In this paper, we give some general results on the asymptotic relationship between the solutions of a linear differential system and its perturbed differential system with maxima. Also, we present an example to illustrate our results.

T. Popoviciu Institute of Numerical Analysis, Romanian Academy, Cluj-Napoca, Romania

MSC 2010: 34K05, 34C41, 47H10.
Keywords: Differential equations with maxima, asymptotic equivalence.

1 Introduction

In the last few decades, great attention has been paid to automatic control systems and their applications to computational mathematics and modeling. Many problems in control theory correspond to the maximal deviation of the regulated quantity. A classical example is that of an electric generator. In this case, the mechanism becomes active when the maximum voltage variation that is permitted is reached in an interval of time It=[th,t]I_{t}=[t-h,t] with hh a positive constant. The equation which describes the action of this regulator has the form

V(t)=δV(t)+pmaxsItV(s)+F(t),V^{\prime}(t)=-\delta V(t)+p\underset{s\in I_{t}}{\mathrm{max}}V(s)+F(t),

where δ\delta and pp are constants that are determined by characteristic of system, V(t)V(t) is the voltage and F(t)F(t) is the effect of the perturbation that appears associated to the change of voltage [2]. Recently, there is an increasing interest towards equations which contain maxima. We mention the work in [1], [2], [5], [7]-[9], [14].

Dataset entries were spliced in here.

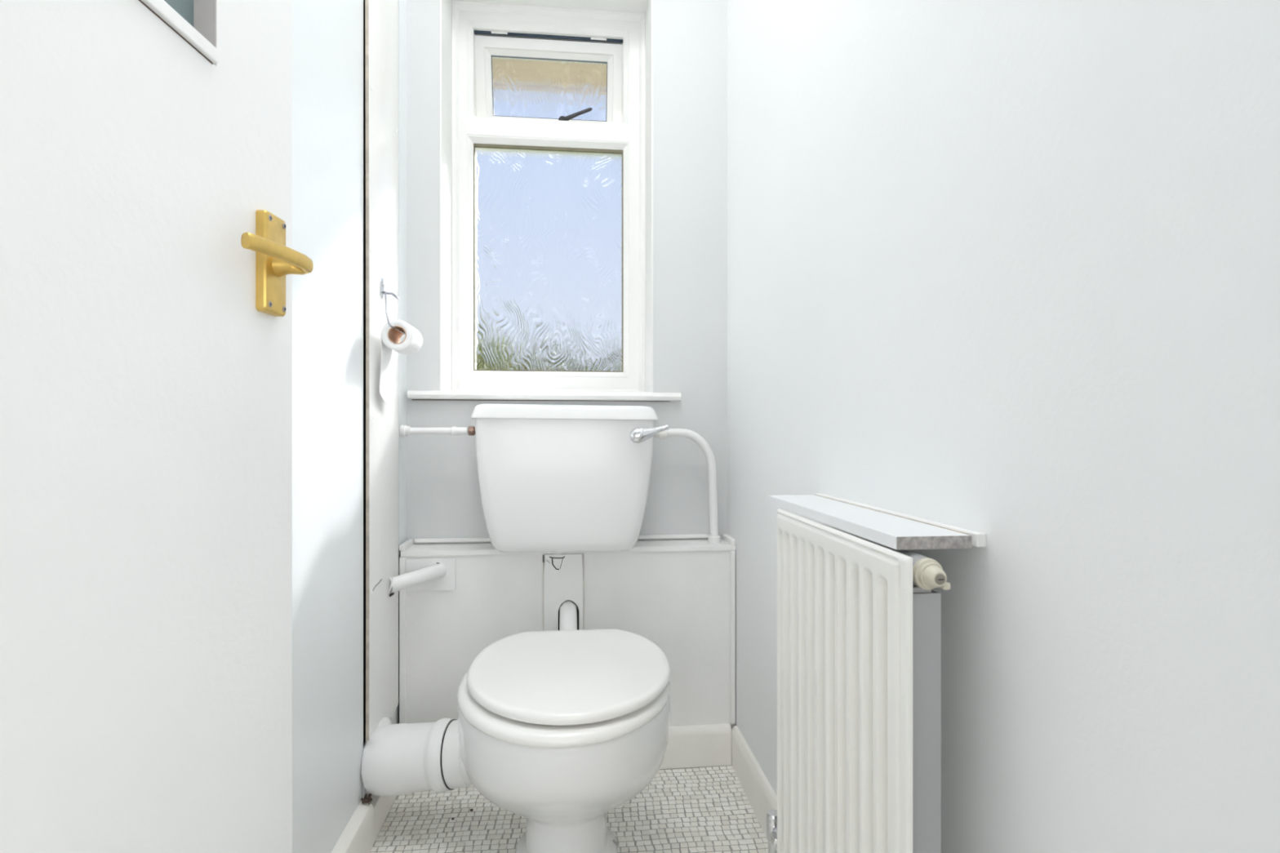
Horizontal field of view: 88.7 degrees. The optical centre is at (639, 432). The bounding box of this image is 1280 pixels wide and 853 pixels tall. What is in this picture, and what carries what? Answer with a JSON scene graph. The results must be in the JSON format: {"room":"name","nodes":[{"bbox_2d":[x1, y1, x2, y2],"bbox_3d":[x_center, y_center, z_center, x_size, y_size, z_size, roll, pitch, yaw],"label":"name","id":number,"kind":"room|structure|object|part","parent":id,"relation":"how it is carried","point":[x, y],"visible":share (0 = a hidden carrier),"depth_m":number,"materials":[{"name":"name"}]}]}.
{"room":"toilet room","nodes":[
{"label":"toilet room","id":0,"kind":"room"},
{"bbox_2d":[292,0,406,852],"bbox_3d":[-0.576,-0.430,0.920,0.104,2.680,1.550,0,0,-6],"label":"wall","id":1,"kind":"structure","parent":0,"point":[329,79],"depth_m":1.17,"materials":[{"name":"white paint"}]},
{"bbox_2d":[330,795,396,852],"bbox_3d":[-0.515,0.801,0.869,0.036,0.097,1.436,0,0,-6],"label":"baseboard","id":2,"kind":"structure","parent":1,"relation":"attached to","point":[359,835],"depth_m":1.30,"materials":[{"name":"beige paint"}]},
{"bbox_2d":[364,0,399,742],"bbox_3d":[-0.579,-0.553,1.481,0.009,2.431,0.248,0,0,-6],"label":"panel","id":3,"kind":"object","parent":1,"relation":"attached to","point":[381,16],"visible":1,"depth_m":1.44,"materials":[{"name":"white paint"}]},
{"bbox_2d":[380,277,405,334],"bbox_3d":[-0.547,-0.281,1.436,0.048,0.122,0.120,0,0,-6],"label":"toilet roll holder","id":4,"kind":"object","parent":3,"relation":"attached to","point":[382,284],"visible":0.95,"depth_m":1.44,"materials":[{"name":"silver metal"}]},
{"bbox_3d":[-0.570,-0.318,1.449,0.004,0.048,0.021,0,0,-6],"label":"plate","id":5,"kind":"part","parent":4,"relation":"part of","materials":[{"name":"silver metal"}]},
{"bbox_3d":[-0.546,-0.266,1.437,0.045,0.093,0.120,0,0,-6],"label":"wire arm","id":6,"kind":"part","parent":4,"relation":"part of","materials":[{"name":"silver metal"}]},
{"bbox_2d":[379,319,422,406],"bbox_3d":[-0.525,-0.149,1.443,0.069,0.182,0.097,0,0,-6],"label":"toilet roll","id":7,"kind":"object","parent":4,"relation":"hanging from","point":[412,343],"visible":0.98,"depth_m":1.42,"materials":[{"name":"white paper"}]},
{"bbox_2d":[387,562,446,596],"bbox_3d":[-0.535,0.350,1.559,0.052,0.060,0.149,0,0,36],"label":"pipe","id":8,"kind":"object","parent":3,"relation":"attached to","point":[417,577],"visible":0.97,"depth_m":1.54,"materials":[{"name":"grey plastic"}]},
{"bbox_2d":[360,716,472,804],"bbox_3d":[-0.452,0.689,1.394,0.266,0.154,0.158,0,0,2],"label":"pipe","id":9,"kind":"object","parent":1,"relation":"attached to","point":[399,758],"visible":0.84,"depth_m":1.33,"materials":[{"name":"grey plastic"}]},
{"bbox_2d":[406,0,726,544],"bbox_3d":[-0.199,-0.510,1.863,1.050,2.720,0.252,0,0,-6],"label":"wall","id":10,"kind":"structure","parent":0,"point":[686,40],"depth_m":1.77,"materials":[{"name":"grey paint"}]},
{"bbox_2d":[407,390,680,401],"bbox_3d":[-0.251,-0.095,1.793,0.708,0.024,0.172,0,0,-6],"label":"trim","id":11,"kind":"structure","parent":10,"relation":"attached to","point":[413,395],"depth_m":1.71,"materials":[{"name":"white paint"}]},
{"bbox_2d":[452,0,645,391],"bbox_3d":[-0.266,-0.663,1.957,0.550,1.112,0.162,0,0,-6],"label":"window","id":12,"kind":"structure","parent":10,"relation":"in","point":[548,104],"depth_m":1.91,"materials":[{"name":"white plastic"}]},
{"bbox_3d":[-0.272,-1.035,1.978,0.440,0.259,0.045,0,17,-6],"label":"sash frame","id":13,"kind":"part","parent":12,"relation":"part of","materials":[{"name":"white plastic"}]},
{"bbox_3d":[-0.265,-0.502,1.915,0.440,0.661,0.004,0,0,-6],"label":"glass pane","id":14,"kind":"part","parent":12,"relation":"part of","materials":[{"name":"clear glass"}]},
{"bbox_3d":[-0.272,-1.035,1.979,0.352,0.171,0.004,0,17,-6],"label":"glass pane","id":15,"kind":"part","parent":12,"relation":"part of","materials":[{"name":"clear glass"}]},
{"bbox_3d":[-0.196,-0.951,1.968,0.107,0.041,0.031,0,0,10],"label":"sash handle","id":16,"kind":"part","parent":12,"relation":"part of","materials":[{"name":"grey metal"}]},
{"bbox_2d":[399,533,735,728],"bbox_3d":[-0.176,0.563,1.689,0.840,0.574,0.104,0,0,-6],"label":"panel","id":17,"kind":"object","parent":10,"relation":"attached to","point":[678,595],"visible":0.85,"depth_m":1.65,"materials":[{"name":"white paint"}]},
{"bbox_3d":[-0.514,0.350,1.608,0.118,0.078,0.005,0,0,-6],"label":"pipe plate","id":18,"kind":"part","parent":17,"relation":"part of","materials":[{"name":"white plastic"}]},
{"bbox_3d":[-0.192,0.428,1.640,0.098,0.244,0.007,0,0,-6],"label":"plate","id":19,"kind":"part","parent":17,"relation":"part of","materials":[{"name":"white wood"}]},
{"bbox_2d":[559,600,577,630],"bbox_3d":[-0.171,0.492,1.558,0.044,0.142,0.267,0,0,-6],"label":"pipe","id":20,"kind":"object","parent":17,"relation":"attached to","point":[567,609],"visible":0.34,"depth_m":1.60,"materials":[{"name":"white plastic"}]},
{"bbox_2d":[659,723,731,768],"bbox_3d":[-0.175,0.800,1.636,0.819,0.099,0.019,0,0,-6],"label":"baseboard","id":21,"kind":"structure","parent":17,"relation":"attached to","point":[708,744],"depth_m":1.66,"materials":[{"name":"beige paint"}]},
{"bbox_2d":[471,404,669,554],"bbox_3d":[-0.174,0.117,1.617,0.462,0.362,0.242,1,0,-6],"label":"cistern","id":22,"kind":"object","parent":10,"relation":"attached to","point":[556,479],"visible":1,"depth_m":1.54,"materials":[{"name":"white ceramic"}]},
{"bbox_2d":[400,424,475,436],"bbox_3d":[-0.491,-0.003,1.626,0.197,0.030,0.030,0,0,-6],"label":"supply pipe","id":23,"kind":"object","parent":22,"relation":"attached to","point":[405,430],"visible":0.96,"depth_m":1.62,"materials":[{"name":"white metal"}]},
{"bbox_3d":[-0.183,-0.047,1.628,0.442,0.035,0.218,1,0,-6],"label":"lid","id":24,"kind":"part","parent":22,"relation":"part of","materials":[{"name":"white ceramic"}]},
{"bbox_3d":[0.021,0.004,1.534,0.093,0.044,0.037,1,0,-6],"label":"flush lever","id":25,"kind":"part","parent":22,"relation":"part of","materials":[{"name":"silver metal"}]},
{"bbox_2d":[653,428,720,543],"bbox_3d":[0.124,0.139,1.714,0.175,0.304,0.032,0,0,-6],"label":"pipe","id":26,"kind":"object","parent":22,"relation":"attached to","point":[713,538],"visible":0.84,"depth_m":1.71,"materials":[{"name":"white plastic"}]},
{"bbox_2d":[370,765,768,852],"bbox_3d":[-0.106,0.875,0.919,0.862,0.050,1.650,0,0,-6],"label":"floor","id":27,"kind":"structure","parent":0,"point":[703,809],"depth_m":1.43,"materials":[{"name":"grey tile"}]},
{"bbox_2d":[457,628,671,852],"bbox_3d":[-0.145,0.639,1.215,0.405,0.422,0.477,0,0,-6],"label":"toilet","id":28,"kind":"object","parent":27,"relation":"on","point":[559,730],"visible":1,"depth_m":1.07,"materials":[{"name":"white ceramic"}]},
{"bbox_3d":[-0.137,0.464,1.209,0.389,0.022,0.463,0,0,-6],"label":"seat","id":29,"kind":"part","parent":28,"relation":"part of","materials":[{"name":"white plastic"}]},
{"bbox_3d":[-0.138,0.663,1.222,0.388,0.373,0.464,0,0,-6],"label":"bowl","id":30,"kind":"part","parent":28,"relation":"part of","materials":[{"name":"white ceramic"}]},
{"bbox_3d":[-0.129,0.438,1.210,0.373,0.020,0.433,0,0,-6],"label":"lid","id":31,"kind":"part","parent":28,"relation":"part of","materials":[{"name":"white plastic"}]},
{"bbox_2d":[726,0,1279,852],"bbox_3d":[0.367,-0.460,1.018,0.100,2.620,1.550,0,0,-6],"label":"wall","id":32,"kind":"structure","parent":0,"point":[1006,271],"depth_m":0.58,"materials":[{"name":"paint"}]},
{"bbox_2d":[731,725,777,840],"bbox_3d":[0.315,0.800,0.958,0.016,0.099,1.440,0,0,-6],"label":"baseboard","id":33,"kind":"structure","parent":32,"relation":"attached to","point":[760,794],"depth_m":1.48,"materials":[{"name":"beige paint"}]},
{"bbox_2d":[766,508,951,852],"bbox_3d":[0.281,0.485,0.883,0.098,0.729,0.516,0,0,-6],"label":"radiator","id":34,"kind":"object","parent":32,"relation":"attached to","point":[859,620],"visible":1,"depth_m":0.76,"materials":[{"name":"metal"}]},
{"bbox_3d":[0.280,0.430,0.655,0.040,0.540,0.014,0,0,-6],"label":"panel","id":35,"kind":"part","parent":34,"relation":"part of","materials":[{"name":"metal"}]},
{"bbox_2d":[768,493,986,550],"bbox_3d":[0.283,0.112,0.884,0.093,0.016,0.449,0,0,-6],"label":"shelf","id":36,"kind":"object","parent":32,"relation":"attached to","point":[894,530],"visible":1,"depth_m":0.77,"materials":[{"name":"white laminate"}]},
{"bbox_3d":[-0.020,-0.460,0.149,1.050,2.620,0.100,0,0,-6],"label":"wall","id":37,"kind":"structure","parent":0,"visible":0},
{"bbox_2d":[0,0,313,852],"bbox_3d":[-0.404,-0.144,0.485,0.086,1.972,0.580,0,0,0],"label":"door","id":38,"kind":"structure","parent":37,"relation":"in","point":[148,261],"depth_m":0.55,"materials":[{"name":"white paint"}]},
{"bbox_3d":[-0.434,-0.667,0.466,0.005,0.625,0.340,0,0,0],"label":"glass pane","id":39,"kind":"part","parent":38,"relation":"part of","materials":[{"name":"grey"}]},
{"bbox_3d":[-0.406,-0.185,0.723,0.011,0.109,0.042,0,0,0],"label":"handle plate","id":40,"kind":"part","parent":38,"relation":"part of","materials":[{"name":"gold metal"}]},
{"bbox_3d":[-0.382,-0.184,0.683,0.039,0.025,0.108,0,0,0],"label":"lever","id":41,"kind":"part","parent":38,"relation":"part of","materials":[{"name":"gold metal"}]}
]}

For some results concerning the asymptotic behavior and asymptotic equivalence of systems of differential equations, we refer in particular to Diamandescu [4], Gonzales and Pinto [6], Olaru [12], Piccinini et.al. [13], Talpalaru [15] and the references cited therein.

Consider the following differential system

x(t)=A(t)x(t),tax^{\prime}(t)=A(t)x(t),\ t\geq a (1.1)

and the perturbed differential system with maxima

y(t)=A(t)y(t)+f(t,y(t),maxξ[a,t]y(ξ)),ta.y^{\prime}(t)=A(t)y(t)+f(t,y(t),\underset{\xi\in[a,t]}{\max}y(\xi)),\ t\geq a. (1.2)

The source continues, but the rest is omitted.